Your task:
Copy out the data exactly, leaving the pictures behind.

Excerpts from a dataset
....

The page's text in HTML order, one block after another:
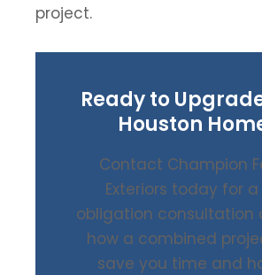
project.
Ready to
Houston
Contact Champion
Exteriors today for
obligation consultation
how a combined
save you time and
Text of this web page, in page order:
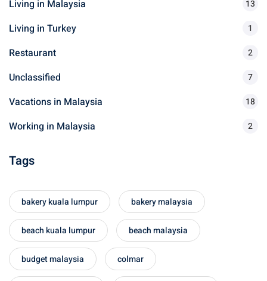
o
:
Living in Malaysia 13
Living in Turkey 1
Restaurant 2
Unclassified 7
Vacations in Malaysia 18
Working in Malaysia 2
Tags
bakery kuala lumpur bakery malaysia
beach kuala lumpur beach malaysia
budget malaysia colmar
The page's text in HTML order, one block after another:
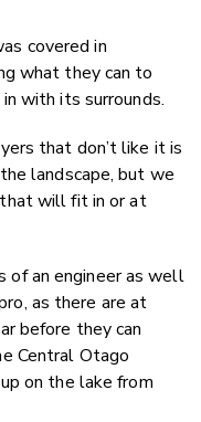
covered in
what they can to
with its surrounds.
that don’t like it is
landscape, but we
will fit in or at
of an engineer as well
as there are at
before they can
Central Otago
on the lake from

....

Result of the exercise:
The page's text in HTML order, one block after another:
project.
Ready to
Houston
Contact Champion
Exteriors today for
obligation consultation
how a combined
save you time and
Text of this web page, in page order:
o
:
Living in Malaysia 13
Living in Turkey 1
Restaurant 2
Unclassified 7
Vacations in Malaysia 18
Working in Malaysia 2
Tags
bakery kuala lumpur bakery malaysia
beach kuala lumpur beach malaysia
budget malaysia colmar
The page's text in HTML order, one block after another:
covered in
what they can to
with its surrounds.
that don’t like it is
landscape, but we
will fit in or at
of an engineer as well
as there are at
before they can
Central Otago
on the lake from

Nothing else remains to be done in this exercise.